Segundo as referências, Maria fazia parte da Catedral de Westminster, com outros membros também formados em Teologia e Filosofia.
Sua posição não era tão significativa, mas Dante o interpretou ser um mediador ou mensageiro de alguém detentor de um cargo elevado.
Contudo, o ponto mais importante, concerniu à ligação entre a catedral cliente da joalheria pontuada como a produtora das abotoaduras.
Talvez, estivesse por trás das encomendas, feito um comprador direto. Foi o que Dante pontuou nas anotações.
Seu nome, não era comum para um britânico, pois, o respectivo padre provinha da Itália e sempre visitava a Inglaterra a serviço.
— Padre Lively... personagem novo que bem-queria viver no anonimato, mas seus amigos entregaram o nome. Vamos ver se aparece por aqui — conversava sozinho.
Mais uma aba foi aberta e o que se ocultava, se revelou.
As pesquisas guiaram o detetive até o portal oficial do Vaticano, numa matéria acerca de projetos missionários na América do Norte guiados pelo Padre Isaac Lively, e a foto que reunia demais clérigos na presença de famílias carentes de Iztapalapa, no México.
As fotos da "missão católica" transpassaram a sensação de impunidade. Como de costume se aproveitavam da bondade e ingenuidade de pessoas inocentes.
Aquilo se tratava de um esquema invasivo, de uma história repetida.
Sentia que o "projeto" se referia a uma armação no intuito de se beneficiar por cima das situações vividas por famílias minoritárias.
Se fosse mais a fundo, ao entender que a joalheria pertencia ao Vaticano, não se surpreenderia em descobrir que o material retirado para a produção das joias, partiam das mãos de comunidades humildes.
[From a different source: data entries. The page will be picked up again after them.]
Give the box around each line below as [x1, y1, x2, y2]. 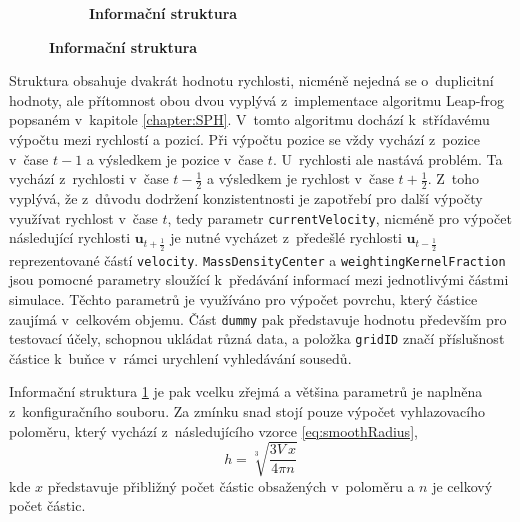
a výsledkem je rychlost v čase [207, 168, 394, 189]
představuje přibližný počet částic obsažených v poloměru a [47, 475, 415, 496]
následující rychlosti [9, 227, 131, 248]
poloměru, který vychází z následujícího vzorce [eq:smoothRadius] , [9, 420, 418, 441]
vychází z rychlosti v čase [9, 168, 169, 189]
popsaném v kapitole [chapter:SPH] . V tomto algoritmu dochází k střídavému [9, 109, 490, 130]
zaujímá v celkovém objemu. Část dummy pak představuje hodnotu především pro [9, 308, 507, 329]
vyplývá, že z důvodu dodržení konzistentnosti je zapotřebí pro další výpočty [9, 187, 483, 208]
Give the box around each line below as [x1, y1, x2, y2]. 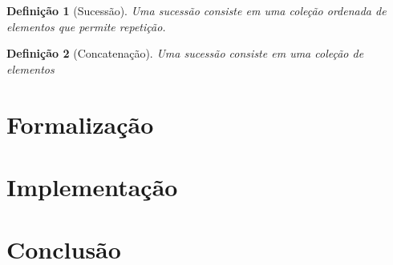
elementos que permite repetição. [6, 18, 166, 34]
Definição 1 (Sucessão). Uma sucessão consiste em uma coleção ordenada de [6, 2, 387, 18]
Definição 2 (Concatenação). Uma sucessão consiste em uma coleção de [6, 45, 364, 62]
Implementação [6, 170, 178, 203]
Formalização [6, 107, 154, 140]
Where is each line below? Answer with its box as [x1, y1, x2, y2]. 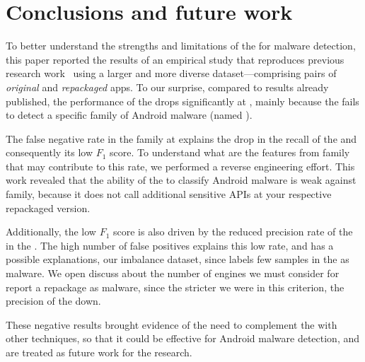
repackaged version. [6, 200, 91, 215]
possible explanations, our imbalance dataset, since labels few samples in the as [6, 252, 349, 267]
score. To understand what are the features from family [110, 145, 350, 160]
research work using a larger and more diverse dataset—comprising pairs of [6, 66, 337, 81]
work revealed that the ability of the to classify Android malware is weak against [6, 173, 357, 187]
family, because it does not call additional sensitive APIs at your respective [6, 187, 332, 202]
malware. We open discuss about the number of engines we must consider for [6, 266, 340, 281]
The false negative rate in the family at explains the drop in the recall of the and [6, 131, 357, 146]
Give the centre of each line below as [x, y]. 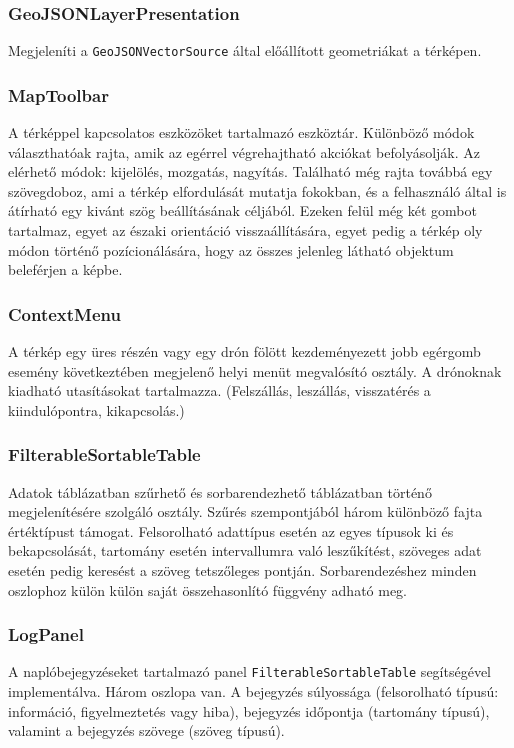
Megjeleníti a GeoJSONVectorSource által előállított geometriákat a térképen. [245, 50]
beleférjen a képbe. [65, 269]
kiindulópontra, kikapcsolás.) [96, 409]
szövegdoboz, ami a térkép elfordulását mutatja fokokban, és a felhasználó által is [257, 190]
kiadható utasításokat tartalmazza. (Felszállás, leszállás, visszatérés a [219, 390]
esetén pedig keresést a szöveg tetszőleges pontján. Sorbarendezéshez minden [242, 570]
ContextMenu [64, 313]
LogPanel [46, 634]

Por último, Deangelo pensou que encontraria algo com facilidade relacionado ao que os padres discutiam, visto que a "Santíssima Trindade" que as buscas exibiam, se relacionava a mencionada na bíblia, com o Pai, o Filho e o Espírito Santo feito figuras centrais.
O detetive refletiu um pouco mais, sua consciência soprou e arriscou escrever as palavras em latim na caixa de busca. Pois daquela vez, não seria tão acessível encontrar alguma fonte que mencionasse o que fora discutido no museu.
— Sancta Trinitas — enunciou à medida que digitava. — Veremos.
Enfim, parecia estar ansioso para fazer mais um progresso.
Entre variadas páginas com cânticos em latim, indicações de livros e matérias que envolviam a igreja católica, o rapaz que vasculhava cada detalhe, finalmente considerou ter encontrado algo importante: um documento restrito no nome de Tiziano Vicentti, da força pública italiana.
Para adquirir acesso, necessitaria participar da instituição que o estranho concernia e isso o frustrou bastante.
Mas não desistiria tão fácil.
Focado, o rapaz lançou o nome no navegador para obter alguma informação e fora levado a um perfil no LinkedIn, que somente possuía o tal nome e um possível endereço, que o redirecionou até uma página social da própria polícia italiana.
À medida que caçava pelo desconhecido, surgiu a ideia de encontrar qualquer registro que existisse alguma equipe ou uma abundância de pessoas na rede social.
Entre longos minutos a vasculhar imagens, os sentidos de Dante apontaram para uma determinada foto que indicava ser de policiais civis que ladeavam dois homens vestidos formalmente.
Na imagem havia marcações e no meio delas, um tal de Tizo Bianchi fazia parte da fotografia.
Sua mão o guiou para clicar no nome e o fez alcançar um perfil pessoal que constava o número de contato e poucas fotos em família, viagens e comidas.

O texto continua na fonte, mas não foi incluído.